Similarly, standard deviation weighting will weight according to the standard deviation of difference in preference value. Lower standard deviation means higher weighting. If the difference in preference value between two films is very consistent across many users, it seems more reliable and should be given more weight. If it varies considerably from user to user, then it should be deemphasized.
These variants turn out to be enough of a good idea that they are enabled by default. You already We could disable them to see the effect, as seen in Listing 1.
Listing 1 Selecting no weighting with a SlopeOneRecommender
DiffStorage diffStorage = new MemoryDiffStorage(
model, Weighting.UNWEIGHTED, false, Long.MAX_VALUE));
return new SlopeOneRecommender(
The result is 0.67 -- only slightly worse on this data set.
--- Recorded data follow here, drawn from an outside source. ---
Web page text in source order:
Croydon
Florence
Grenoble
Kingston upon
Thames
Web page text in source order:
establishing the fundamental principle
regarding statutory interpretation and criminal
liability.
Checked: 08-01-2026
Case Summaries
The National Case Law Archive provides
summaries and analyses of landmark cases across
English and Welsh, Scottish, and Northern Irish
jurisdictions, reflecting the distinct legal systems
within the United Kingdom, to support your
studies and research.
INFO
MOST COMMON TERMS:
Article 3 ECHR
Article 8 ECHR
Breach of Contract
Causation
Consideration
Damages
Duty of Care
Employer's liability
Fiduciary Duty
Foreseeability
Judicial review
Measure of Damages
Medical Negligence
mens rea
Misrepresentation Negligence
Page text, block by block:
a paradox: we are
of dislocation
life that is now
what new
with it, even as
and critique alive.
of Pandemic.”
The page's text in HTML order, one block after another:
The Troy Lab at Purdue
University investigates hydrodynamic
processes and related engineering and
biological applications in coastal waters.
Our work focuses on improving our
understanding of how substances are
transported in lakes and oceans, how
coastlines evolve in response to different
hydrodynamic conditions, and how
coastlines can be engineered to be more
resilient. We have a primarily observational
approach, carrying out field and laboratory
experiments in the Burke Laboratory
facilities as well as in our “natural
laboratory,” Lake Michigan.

DiffStorage and memory considerations
Slope-one does have its price, as we noted: memory consumption. In fact, if you tweak the evaluation to use even 10% of all data (about 100,000 ratings), even a 1 gigabyte heap won’t be enough. The diffs are used so frequently, and it’s so relatively expensive to compute them, that they do need to be computed and stored ahead of time. But, keeping them all in memory can get expensive.
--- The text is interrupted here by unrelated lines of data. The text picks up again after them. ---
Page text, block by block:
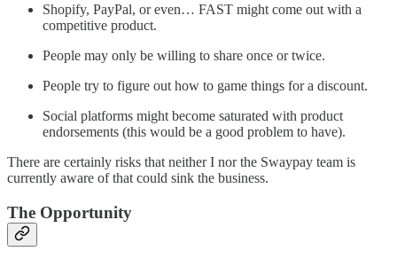
Shopify, PayPal, or even… FAST might come out with a
competitive product.
People may only be willing to share once or twice.
People try to figure out how to game things for a discount.
Social platforms might become saturated with product
endorsements (this would be a good problem to have).
There are certainly risks that neither I nor the Swaypay team is
currently aware of that could sink the business.
The Opportunity
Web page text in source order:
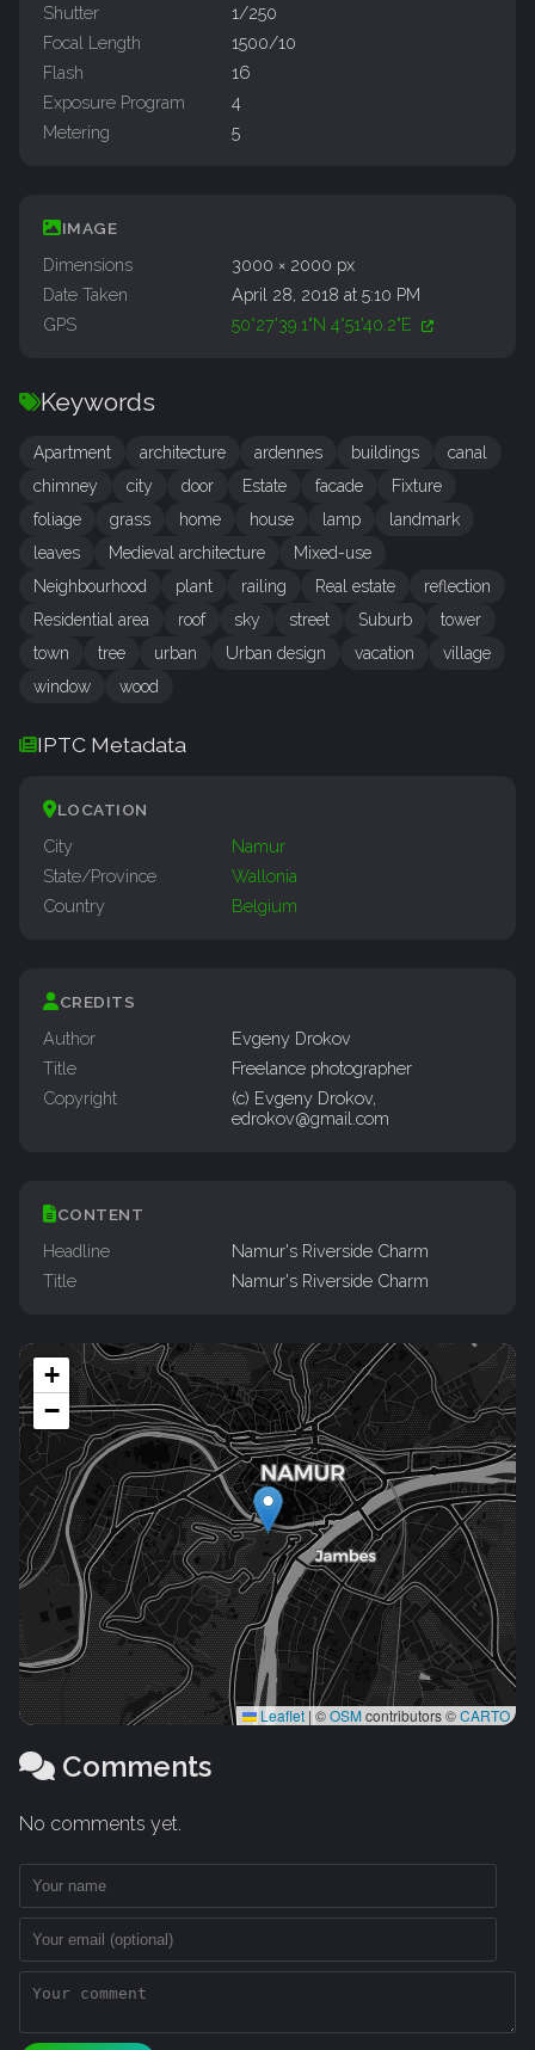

Storage of diffs is encapsulated separately in implementations of DiffStorage. We’ve been using, by default, MemoryDiffStorage so far. Not surprisingly, this implementation keeps diffs in memory. It offers one constructor parameter that can trade off some accuracy for slightly less memory consumption: compactAverages. This will cause the implementation to use smaller primitive data types to store count, average, and standard deviation. It’s worth a try if pressed for memory, but, by that point you will want to look to storing the diffs externally, such as in a database. Fortunately, implementations like MySQLJDBCDiffStorage exist for this purpose. It must be used in conjunction with a JDBC-backed DataModel implementation like MySQLJDBCDataModel, as seen in Listing 2.
Listing 2 Creating a JDBC-backed DiffStorage
AbstractJDBCDataModel model = new MySQLJDBCDataModel();
DiffStorage diffStorage = new MySQLJDBCDiffStorage(model);
Recommender recommender = new SlopeOneRecommender(
model, Weighting.WEIGHTED, Weighting.WEIGHTED, diffStorage);
As with MySQLJDBCDataModel, the table name and column names used by MySQLJDBCDiffStorage can be customized via constructor parameters.
Distributing the precomputation
Precomputing the item-item diffs is significant work. While it is more likely that the size of your data will cause problems with memory requirements before the time required to compute these diffs becomes problematic, you might be wondering if there are ways to distribute this computation to complete faster. Diffs can be updated easily at runtime in response to new information, so, a relatively infrequent offline precomputation process is feasible in this model. Distributing the diff computation via Hadoop is supported.
In this article, we examined a slope-one recommender, a unique and relatively simple approach to recommendation based on average differences in preference values between items. It requires significant precomputation and storage for these diffs, and so we explored how to store these both in memory and in a database.